## Work task
Please copy each line of the listing below in which the word "Spawning" appears.
_ _ _ _ _ _ _
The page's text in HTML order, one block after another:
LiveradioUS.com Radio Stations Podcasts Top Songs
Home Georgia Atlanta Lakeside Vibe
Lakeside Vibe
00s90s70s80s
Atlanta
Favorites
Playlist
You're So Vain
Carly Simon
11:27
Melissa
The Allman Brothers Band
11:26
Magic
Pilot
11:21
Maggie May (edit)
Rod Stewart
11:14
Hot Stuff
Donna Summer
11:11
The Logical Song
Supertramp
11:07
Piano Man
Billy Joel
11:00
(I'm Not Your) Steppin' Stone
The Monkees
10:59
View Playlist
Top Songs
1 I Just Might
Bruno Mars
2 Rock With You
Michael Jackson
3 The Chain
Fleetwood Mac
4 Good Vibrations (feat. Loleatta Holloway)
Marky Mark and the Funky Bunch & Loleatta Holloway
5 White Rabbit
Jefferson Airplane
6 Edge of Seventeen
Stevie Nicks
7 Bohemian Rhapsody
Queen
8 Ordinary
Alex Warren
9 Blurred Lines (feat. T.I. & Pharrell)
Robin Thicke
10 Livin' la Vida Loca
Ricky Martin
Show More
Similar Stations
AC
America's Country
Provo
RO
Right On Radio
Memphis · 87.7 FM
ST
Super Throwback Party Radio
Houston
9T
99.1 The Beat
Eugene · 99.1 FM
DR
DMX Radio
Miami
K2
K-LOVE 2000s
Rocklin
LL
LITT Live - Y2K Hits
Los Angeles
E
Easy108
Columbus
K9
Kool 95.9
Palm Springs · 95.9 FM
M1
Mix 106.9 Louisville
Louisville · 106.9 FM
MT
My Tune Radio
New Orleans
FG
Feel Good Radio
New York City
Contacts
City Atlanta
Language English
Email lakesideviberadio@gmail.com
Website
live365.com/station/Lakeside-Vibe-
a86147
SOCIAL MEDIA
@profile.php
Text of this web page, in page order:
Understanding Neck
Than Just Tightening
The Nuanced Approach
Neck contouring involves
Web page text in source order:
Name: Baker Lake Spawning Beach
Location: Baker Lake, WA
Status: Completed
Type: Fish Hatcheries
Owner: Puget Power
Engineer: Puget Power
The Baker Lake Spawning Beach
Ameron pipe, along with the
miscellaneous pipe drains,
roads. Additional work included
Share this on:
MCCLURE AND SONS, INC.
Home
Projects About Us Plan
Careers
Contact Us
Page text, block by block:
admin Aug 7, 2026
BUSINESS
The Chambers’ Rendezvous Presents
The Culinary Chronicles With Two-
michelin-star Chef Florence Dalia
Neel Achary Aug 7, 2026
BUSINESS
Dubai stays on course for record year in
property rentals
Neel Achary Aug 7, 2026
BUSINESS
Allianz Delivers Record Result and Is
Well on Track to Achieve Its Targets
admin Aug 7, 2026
_ _ _ _ _ _ _
## Task response
Name: Baker Lake Spawning Beach
The Baker Lake Spawning Beach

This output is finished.